Crypto winter adalah istilah yang seringkali muncul di media sosial dan komunitas crypto, terutama ketika pasar crypto sedang dalam kondisi yang kurang baik.

Mengutip laman CNBC, istilah crypto winter ini menjadi ungkapan yang mengacu pada saat pasar sedang lesu terutama di pasar uang digital.

Biasanya istilah ini digunakan di dunia kripto untuk menyebut kondisi berkepanjangan ketika berbagai aset kripto mengalami penurunan harga yang signifikan di bawah tren bullish normal.

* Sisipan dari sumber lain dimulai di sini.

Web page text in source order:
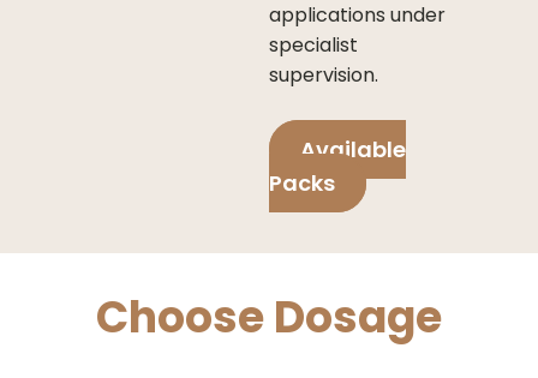
applications under
specialist
supervision.
Available
Packs
Choose Dosage
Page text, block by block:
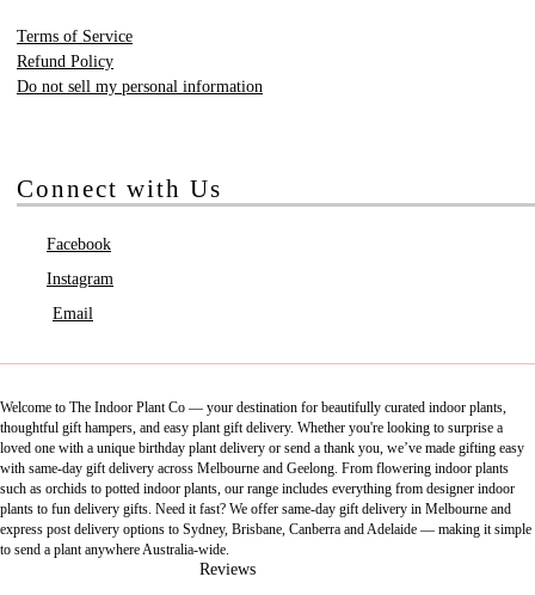
Terms of Service
Refund Policy
Do not sell my personal information
Connect with Us
Facebook
Instagram
Email
Welcome to The Indoor Plant Co — your destination for beautifully curated indoor plants,
thoughtful gift hampers, and easy plant gift delivery. Whether you're looking to surprise a
loved one with a unique birthday plant delivery or send a thank you, we’ve made gifting easy
with same-day gift delivery across Melbourne and Geelong. From flowering indoor plants
such as orchids to potted indoor plants, our range includes everything from designer indoor
plants to fun delivery gifts. Need it fast? We offer same-day gift delivery in Melbourne and
express post delivery options to Sydney, Brisbane, Canberra and Adelaide — making it simple
to send a plant anywhere Australia-wide.
Reviews

Istilah ini muncul ketika terjadi bear market berkepanjangan pada 2018-2019.

Crypto winter adalah fenomena yang berlangsung dalam rentang waktu yang relatif lama. Dalam wawancara bersama CNBC, Bobby Lee menyebut bahwa periode crypto winter bisa berlangsung selama dua sampai tiga tahun.

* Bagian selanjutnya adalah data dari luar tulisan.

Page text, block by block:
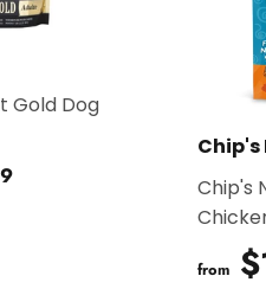
Gold Dog
Chip's
from
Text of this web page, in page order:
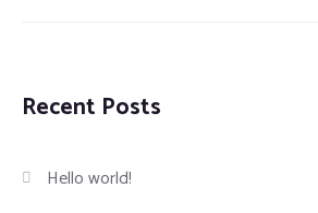
Recent Posts
Hello world!
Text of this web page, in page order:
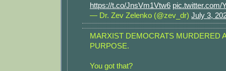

Selama crypto winter 2018, banyak proyek-proyek crypto yang mengalami performa yang mengecewakan. Hal tersebut berdampak pada penurunan jumlah transaksi di pasar crypto selama tahun 2018-2019.

Baca juga: Mengenal Istilah FUD, Kosa Kata Umum Pasar Crypto

Meskipun begitu, Michael J. Casey dari Coindesk justru menyebut periode tersebut menjadi pendorong untuk pengembangan teknologi dan inovasi proyek baru di ekosistem crypto. Beberapa contoh proyek baru yang tercipta pada saat itu adalah proyek perintis game NFT CryptoKitties dan token MakerDAO yang melahirkan revolusi keuangan terdesentralisasi (DeFi).

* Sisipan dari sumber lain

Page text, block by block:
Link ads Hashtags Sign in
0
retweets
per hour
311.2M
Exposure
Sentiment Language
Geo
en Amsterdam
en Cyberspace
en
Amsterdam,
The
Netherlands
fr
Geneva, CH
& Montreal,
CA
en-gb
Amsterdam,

Co-founder dan mantan CEO bursa exchange BTCC, Bobby Lee mengatakan, selama masa crypto winter, nilai aset crypto seperti bitcoin bisa turun hingga 80 persen-90 persen dari harga puncak sebelumnya. Bobby menyatakan, siklus pasar mega bull terjadi setiap empat tahun sekali. Serta diikuti dengan periode crypto winter seperti yang terjadi pada 2013 dan 2017.

Adapun istilah crypto winter pertama kali hadir pada 2018. Saat itu, harga bitcoin turun drastic di bawah USD 8.000 atau sekitar Rp 114,65 juta. Setelah sempat melonjak ke posisi USD 20.000 atau sekitar Rp 286,63 juta pada akhir 2017.

Pada crypto winter 2018, harga bitcoin turun sekitar 75 persen dari level harga tertingginya. Sedangkan harga ether susut sekitar 90 persen, dan kapitalisasi pasar kripto secara keseluruhan merosot hingga 80 persen.